For this exercise, restate word for word only the lines from the first line of the data to the line containing "settings for each".

Stored records
......
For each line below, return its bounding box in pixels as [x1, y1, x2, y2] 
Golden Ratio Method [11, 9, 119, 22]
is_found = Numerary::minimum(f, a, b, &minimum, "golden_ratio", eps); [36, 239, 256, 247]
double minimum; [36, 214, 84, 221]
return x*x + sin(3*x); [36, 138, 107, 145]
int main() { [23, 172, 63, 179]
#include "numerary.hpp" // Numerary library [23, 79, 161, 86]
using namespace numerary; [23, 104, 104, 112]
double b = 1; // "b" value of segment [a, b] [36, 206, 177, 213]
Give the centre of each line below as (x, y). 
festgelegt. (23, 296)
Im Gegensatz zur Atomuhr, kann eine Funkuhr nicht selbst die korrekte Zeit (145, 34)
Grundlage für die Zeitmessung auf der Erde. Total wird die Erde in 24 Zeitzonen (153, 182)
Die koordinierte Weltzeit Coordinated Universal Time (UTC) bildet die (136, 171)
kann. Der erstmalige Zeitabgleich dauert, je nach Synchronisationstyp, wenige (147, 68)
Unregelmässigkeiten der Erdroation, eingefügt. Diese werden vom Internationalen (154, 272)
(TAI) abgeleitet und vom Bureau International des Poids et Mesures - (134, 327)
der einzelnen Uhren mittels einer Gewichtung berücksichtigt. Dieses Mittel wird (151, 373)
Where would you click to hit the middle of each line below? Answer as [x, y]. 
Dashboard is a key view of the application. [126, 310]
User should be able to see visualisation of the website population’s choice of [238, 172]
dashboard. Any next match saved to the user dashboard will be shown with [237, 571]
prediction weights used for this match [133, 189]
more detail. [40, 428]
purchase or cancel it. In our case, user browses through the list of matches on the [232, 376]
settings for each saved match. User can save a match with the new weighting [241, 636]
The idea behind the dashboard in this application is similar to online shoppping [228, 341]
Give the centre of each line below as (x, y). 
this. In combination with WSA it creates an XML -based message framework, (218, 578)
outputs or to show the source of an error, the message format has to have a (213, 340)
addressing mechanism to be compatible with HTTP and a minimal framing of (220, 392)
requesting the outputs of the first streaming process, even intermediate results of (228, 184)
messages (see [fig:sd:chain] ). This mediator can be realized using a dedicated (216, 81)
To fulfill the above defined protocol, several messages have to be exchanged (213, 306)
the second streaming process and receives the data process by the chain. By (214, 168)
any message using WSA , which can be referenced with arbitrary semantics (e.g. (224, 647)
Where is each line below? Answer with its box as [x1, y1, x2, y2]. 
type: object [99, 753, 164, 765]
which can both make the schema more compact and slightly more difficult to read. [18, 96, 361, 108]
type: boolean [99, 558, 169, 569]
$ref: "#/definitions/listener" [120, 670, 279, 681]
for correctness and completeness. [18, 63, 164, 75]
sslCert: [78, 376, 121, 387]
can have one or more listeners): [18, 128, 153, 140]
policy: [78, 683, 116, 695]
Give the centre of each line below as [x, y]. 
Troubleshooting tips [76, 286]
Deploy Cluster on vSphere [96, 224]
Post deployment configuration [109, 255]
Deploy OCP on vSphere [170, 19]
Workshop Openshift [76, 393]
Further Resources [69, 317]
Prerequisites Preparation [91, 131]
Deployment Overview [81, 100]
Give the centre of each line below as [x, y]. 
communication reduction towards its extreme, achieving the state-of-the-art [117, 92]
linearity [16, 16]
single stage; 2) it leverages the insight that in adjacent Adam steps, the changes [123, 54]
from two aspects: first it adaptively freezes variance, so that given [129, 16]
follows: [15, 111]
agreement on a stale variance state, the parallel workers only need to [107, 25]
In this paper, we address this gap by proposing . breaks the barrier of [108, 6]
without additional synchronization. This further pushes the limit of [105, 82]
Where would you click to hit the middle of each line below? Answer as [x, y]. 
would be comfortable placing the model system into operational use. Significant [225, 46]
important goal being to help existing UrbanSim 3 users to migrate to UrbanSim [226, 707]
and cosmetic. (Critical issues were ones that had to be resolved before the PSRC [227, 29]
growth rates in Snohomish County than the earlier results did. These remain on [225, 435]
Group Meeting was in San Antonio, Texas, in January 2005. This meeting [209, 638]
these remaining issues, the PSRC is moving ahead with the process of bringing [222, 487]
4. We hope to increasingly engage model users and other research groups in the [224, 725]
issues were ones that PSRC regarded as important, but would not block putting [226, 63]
......
SOLUTION FOR THIS EXERCISE:
For each line below, return its bounding box in pixels as [x1, y1, x2, y2] 
Golden Ratio Method [11, 9, 119, 22]
is_found = Numerary::minimum(f, a, b, &minimum, "golden_ratio", eps); [36, 239, 256, 247]
double minimum; [36, 214, 84, 221]
return x*x + sin(3*x); [36, 138, 107, 145]
int main() { [23, 172, 63, 179]
#include "numerary.hpp" // Numerary library [23, 79, 161, 86]
using namespace numerary; [23, 104, 104, 112]
double b = 1; // "b" value of segment [a, b] [36, 206, 177, 213]
Give the centre of each line below as (x, y). 
festgelegt. (23, 296)
Im Gegensatz zur Atomuhr, kann eine Funkuhr nicht selbst die korrekte Zeit (145, 34)
Grundlage für die Zeitmessung auf der Erde. Total wird die Erde in 24 Zeitzonen (153, 182)
Die koordinierte Weltzeit Coordinated Universal Time (UTC) bildet die (136, 171)
kann. Der erstmalige Zeitabgleich dauert, je nach Synchronisationstyp, wenige (147, 68)
Unregelmässigkeiten der Erdroation, eingefügt. Diese werden vom Internationalen (154, 272)
(TAI) abgeleitet und vom Bureau International des Poids et Mesures - (134, 327)
der einzelnen Uhren mittels einer Gewichtung berücksichtigt. Dieses Mittel wird (151, 373)
Where would you click to hit the middle of each line below? Answer as [x, y]. 
Dashboard is a key view of the application. [126, 310]
User should be able to see visualisation of the website population’s choice of [238, 172]
dashboard. Any next match saved to the user dashboard will be shown with [237, 571]
prediction weights used for this match [133, 189]
more detail. [40, 428]
purchase or cancel it. In our case, user browses through the list of matches on the [232, 376]
settings for each saved match. User can save a match with the new weighting [241, 636]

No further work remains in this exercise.